Desde 2001 que os nomes Tolkien e O
Senhor dos Anéis são conhecidos da maior parte das pessoas graças à
trilogia de filmes de Peter Jackson (há quem goste de os considerar
apenas um único filme. Eu até sou um deles!). Aquele que era um segredo
relativamente bem guardado para os conhecedores do género da Alta Fantasia,
passou a ser apreciado por uma grande maioria, abrindo caminho à legitimação
deste estilo literário para lá de uma franja de leitores ávidos.
O Senhor dos Anéis de Tolkien é
considerado como pioneiro de uma corrente que, desde a sua publicação, gerou
uma infinidade de clones ou de obras originais dentro do mesmo estilo. Hoje em
dia é fácil encontrar uma abundância de mundos fantasiosos espalhados pelas
mais diferentes artes, desde a Prosa, passando pelo Cinema e pela Banda Desenhada.
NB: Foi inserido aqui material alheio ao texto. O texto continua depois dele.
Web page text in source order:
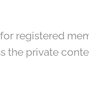
registered
the private
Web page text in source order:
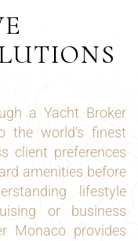
a Yacht Broker
the world’s finest
client preferences
amenities before
lifestyle
or business
Monaco provides
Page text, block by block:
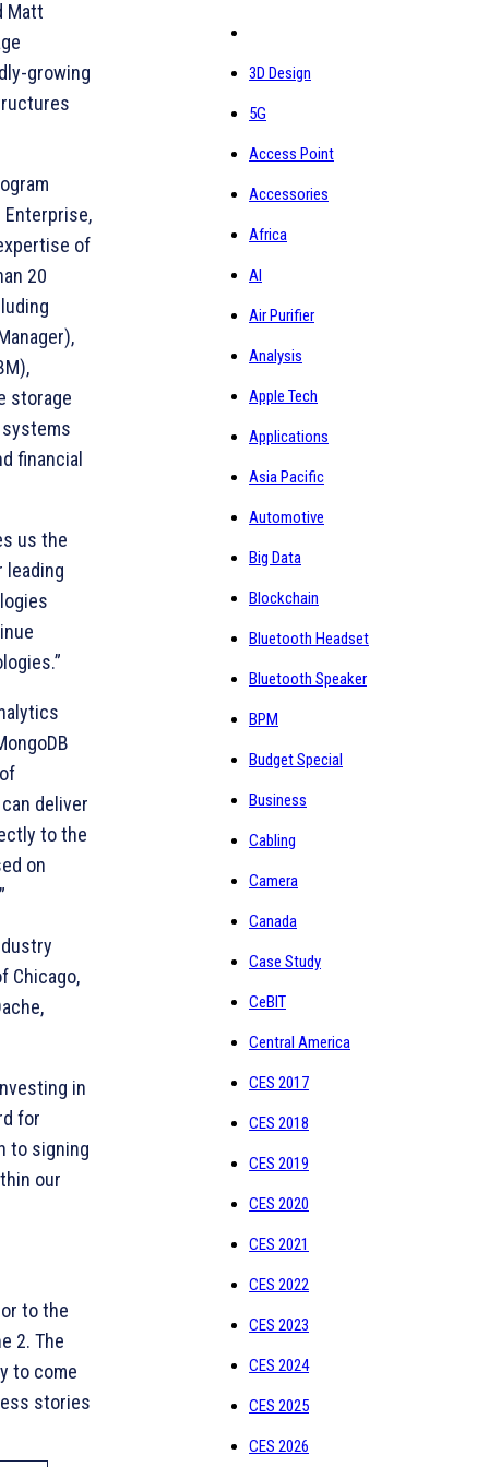
Matt
growing
of
20
storage
financial
us the
deliver
to the
on
Chicago,
in
for
to signing
our
to the
2. The
to come
stories
3D Design
5G
Access Point
Accessories
Africa
AI
Air Purifier
Analysis
Apple Tech
Applications
Asia Pacific
Automotive
Big Data
Blockchain
Bluetooth Headset
Bluetooth Speaker
BPM
Budget Special
Business
Cabling
Camera
Canada
Case Study
CeBIT
Central America
CES 2017
CES 2018
CES 2019
CES 2020
CES 2021
CES 2022
CES 2023
CES 2024
CES 2025
CES 2026
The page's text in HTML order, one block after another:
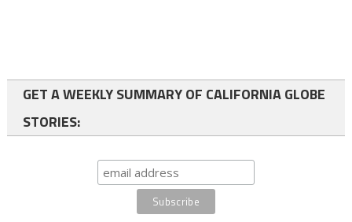
GET A WEEKLY SUMMARY OF CALIFORNIA GLOBE
STORIES:
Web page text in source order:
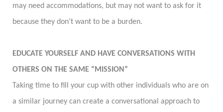
may need accommodations, but may not want to ask for it
because they don’t want to be a burden.
EDUCATE YOURSELF AND HAVE CONVERSATIONS WITH
OTHERS ON THE SAME “MISSION”
Taking time to fill your cup with other individuals who are on
a similar journey can create a conversational approach to
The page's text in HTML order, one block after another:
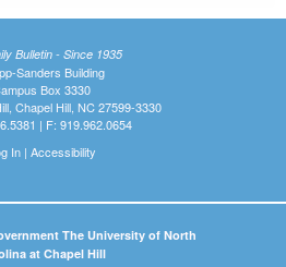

Estes são mundos povoados por seres fantásticos mais ou menos derivados dos
contos de fada da nossa infância, uma matriz comum que, ao mesmo tempo que nos fornece
uma familiaridade reconfortante, por vezes dá-nos a impressão de estarmos sistematicamente
a ler o mesmo romance. É por isto mesmo que regressamos sempre ao pai do
género, Tolkien, que vale não só pela originalidade mas também, e passo
a expressão, pela genialidade que exibe numa obra sem par na literatura
mundial. Não falo tanto pelo lado mais formal, como por exemplo o facto de ter
inventado várias línguas para diferentes raças da sua Terra Média (o
mundo criado por Tolkien), mas mais pela inspirada imaginação e
sensibilidade que demonstra na construção de uma mitologia funcional e
totalmente nova, ainda que inspirada em arquétipos estabelecidos, nomeadamente
os do folclore anglo-saxónico, escandinavo e irlandês. O autor costumava dizer
que com o mundo de O Senhor do Anéis tentou criar histórias que achava
serem inexistentes na cultura popular anglo-saxónica (Tolkien é inglês).
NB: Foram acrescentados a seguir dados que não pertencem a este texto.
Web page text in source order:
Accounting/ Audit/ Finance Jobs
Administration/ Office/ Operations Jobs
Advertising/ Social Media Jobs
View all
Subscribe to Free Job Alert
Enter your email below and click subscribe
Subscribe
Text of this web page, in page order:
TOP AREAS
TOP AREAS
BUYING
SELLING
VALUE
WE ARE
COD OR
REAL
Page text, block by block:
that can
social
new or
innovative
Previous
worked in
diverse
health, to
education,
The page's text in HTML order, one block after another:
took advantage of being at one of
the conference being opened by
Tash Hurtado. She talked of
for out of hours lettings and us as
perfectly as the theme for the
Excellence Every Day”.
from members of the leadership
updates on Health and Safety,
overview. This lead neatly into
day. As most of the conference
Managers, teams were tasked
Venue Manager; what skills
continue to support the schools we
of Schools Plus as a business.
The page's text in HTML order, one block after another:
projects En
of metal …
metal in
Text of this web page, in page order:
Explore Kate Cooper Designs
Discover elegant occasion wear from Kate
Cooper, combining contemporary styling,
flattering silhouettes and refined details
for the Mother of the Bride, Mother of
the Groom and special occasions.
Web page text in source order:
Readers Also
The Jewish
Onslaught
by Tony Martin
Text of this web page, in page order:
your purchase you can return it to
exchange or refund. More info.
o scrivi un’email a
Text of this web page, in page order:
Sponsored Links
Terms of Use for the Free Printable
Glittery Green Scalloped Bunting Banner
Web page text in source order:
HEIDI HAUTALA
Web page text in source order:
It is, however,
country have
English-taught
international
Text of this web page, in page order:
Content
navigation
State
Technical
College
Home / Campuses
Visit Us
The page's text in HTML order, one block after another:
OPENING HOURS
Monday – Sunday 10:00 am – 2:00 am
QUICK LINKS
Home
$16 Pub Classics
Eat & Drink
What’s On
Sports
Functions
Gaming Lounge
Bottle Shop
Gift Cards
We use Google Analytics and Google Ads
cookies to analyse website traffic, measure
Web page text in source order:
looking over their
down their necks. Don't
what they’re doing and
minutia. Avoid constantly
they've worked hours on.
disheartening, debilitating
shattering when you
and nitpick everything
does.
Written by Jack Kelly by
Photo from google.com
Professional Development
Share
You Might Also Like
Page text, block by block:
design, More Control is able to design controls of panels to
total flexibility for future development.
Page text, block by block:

Apesar de O Senhor dos Anéis ser a
sua mais conhecida obra não é aquela que mais contribuiu para a construção da mitologia
deste mundo alternativo de Tolkien. Esse título cabe ao livro póstumo O
Silmarillion, que compila, em quatro grandes capítulos, a História (sim,
com H maiúsculo) dos primeiros milénios da Terra Média: Ainulindalë;
Valaquenta; Quenta Silmarillion; Akallabêth.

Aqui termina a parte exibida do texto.